- GIVEN DATA:
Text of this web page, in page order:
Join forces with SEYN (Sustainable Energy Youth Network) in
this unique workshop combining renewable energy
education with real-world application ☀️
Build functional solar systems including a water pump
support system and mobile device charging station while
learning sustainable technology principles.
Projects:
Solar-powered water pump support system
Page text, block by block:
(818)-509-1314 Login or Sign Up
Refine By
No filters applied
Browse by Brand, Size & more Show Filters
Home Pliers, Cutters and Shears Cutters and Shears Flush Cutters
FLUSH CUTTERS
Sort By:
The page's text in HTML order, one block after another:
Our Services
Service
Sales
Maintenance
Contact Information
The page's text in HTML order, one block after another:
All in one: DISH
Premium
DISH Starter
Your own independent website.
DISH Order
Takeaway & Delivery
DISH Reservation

- TASK:
Every line of the data should be output exactly as it was given.

- WRITTEN RESPONSE:
Text of this web page, in page order:
Join forces with SEYN (Sustainable Energy Youth Network) in
this unique workshop combining renewable energy
education with real-world application ☀️
Build functional solar systems including a water pump
support system and mobile device charging station while
learning sustainable technology principles.
Projects:
Solar-powered water pump support system
Page text, block by block:
(818)-509-1314 Login or Sign Up
Refine By
No filters applied
Browse by Brand, Size & more Show Filters
Home Pliers, Cutters and Shears Cutters and Shears Flush Cutters
FLUSH CUTTERS
Sort By:
The page's text in HTML order, one block after another:
Our Services
Service
Sales
Maintenance
Contact Information
The page's text in HTML order, one block after another:
All in one: DISH
Premium
DISH Starter
Your own independent website.
DISH Order
Takeaway & Delivery
DISH Reservation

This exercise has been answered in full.